I got the feeling she thinks we're rapidly sliding into that particular pit. I think we're already there.

Let me share a snippet from the not-so-distant past that validates this suspicion of mine. The scene unfolded just a little while ago, on the first of this month, when my parents were in town and stopped at my place for a rest on their drive back from FL to MN. lady_curmudgeon, my mother, my father and I had gone to our favorite local restaurant to enjoy a nice dinner. We got there sometime around seven in the evening. The restaurant was busy but not jammed by any means. We were seated in a booth. The booth immediately adjacent to us (behind where my parents chose to sit) was being bussed. Shortly after we ordered our meals that booth was seated with three individuals. There were two guys and one girl in this party. We were "lucky" enough to be treated to every single part of their conversation because they seemed to have absolutely no internal regulation to the volume of their voices.

But that wasn't the only aspect about having them behind us that sucked. I think my father put it best when we walked into the parking lot on our way to the truck. He said, and this is a direct quote... After listening to those people sitting behind us for forty-five minutes I had to get out of there. I don't know about you, but I try not to use the word "motherfucker" more than sixteen, eighteen times at the most in my dinner conversation.

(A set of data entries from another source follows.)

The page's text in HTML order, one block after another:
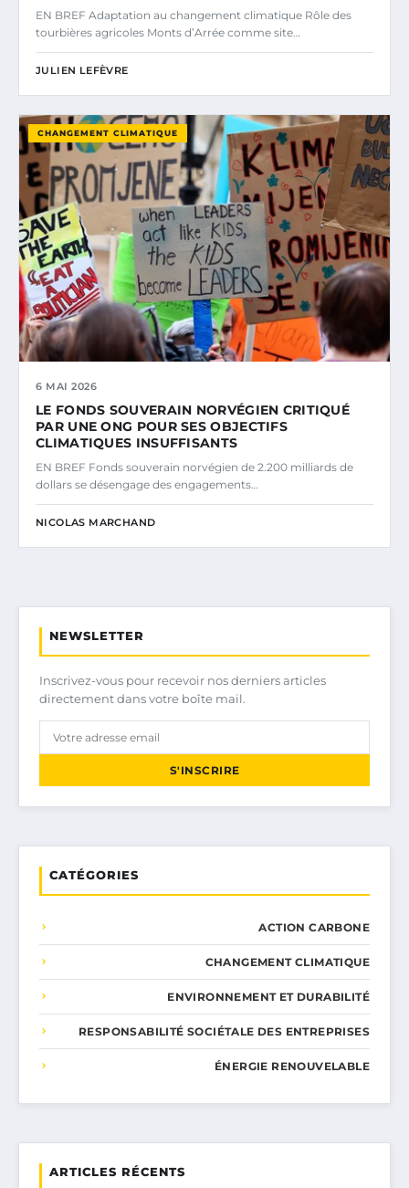
EN BREF Adaptation au changement climatique Rôle des
tourbières agricoles Monts d’Arrée comme site…
JULIEN LEFÈVRE
CHANGEMENT CLIMATIQUE
6 MAI 2026
LE FONDS SOUVERAIN NORVÉGIEN CRITIQUÉ
PAR UNE ONG POUR SES OBJECTIFS
CLIMATIQUES INSUFFISANTS
EN BREF Fonds souverain norvégien de 2.200 milliards de
dollars se désengage des engagements…
NICOLAS MARCHAND
NEWSLETTER
Inscrivez-vous pour recevoir nos derniers articles
directement dans votre boîte mail.
S'INSCRIRE
CATÉGORIES
ACTION CARBONE
CHANGEMENT CLIMATIQUE
ENVIRONNEMENT ET DURABILITÉ
RESPONSABILITÉ SOCIÉTALE DES ENTREPRISES
ÉNERGIE RENOUVELABLE
ARTICLES RÉCENTS

He's not exaggerating the situation, either. I readily admit that I can (and frequently do) have a pretty foul mouth -- but even I have never been nearly as vulgar as those two men were. And they were at a dinner table. In a public place. With that woman (girlfriend?) sitting with them, no less! What the hell, man? As captain18 would say, "That's classy with a `k`." In the spirit of "one good list deserves another," I'm going to augment Spoothbrush's list of things that show an utter lack of upbringing with a few items from my own list. Nothing says "I am uncouth and as socialized as a howler monkey" like:
  • laser pointers and cell phones in the theater [we've all suffered this]
  • changing your baby's diaper on a store's checkout counter when there's a perfectly usable bathroom (with a Koala Kare station in it, no less) only twenty feet away [personally witnessed at my old job as a cashier]
  • posting pictures of yourself at the Playboy Mansion in your cube [I wish I was kidding about this happening at my work place]
  • open and extensive fondling your girlfriend/boyfriend/partner/spouse/pet/whatever in front of children while you're in public space [saw this during last summer's company outing and there's just so many horror stories within the various fandoms]
  • embracing the fruits of ignorance
  • ...and making excuses for people who do any of the preceding.
Maybe we hit the height of our civilization back in the early 1900s and have been sliding downward in a linear manner ever since. Maybe this degeneration is more accurately described as a bell curve, I can't say for certain. I only know that the utter inability of any one person or group of people to comment negatively on such behavior without being shouted down by the masses is enough to ensure this trend is not going to disappear and will likely accelerate.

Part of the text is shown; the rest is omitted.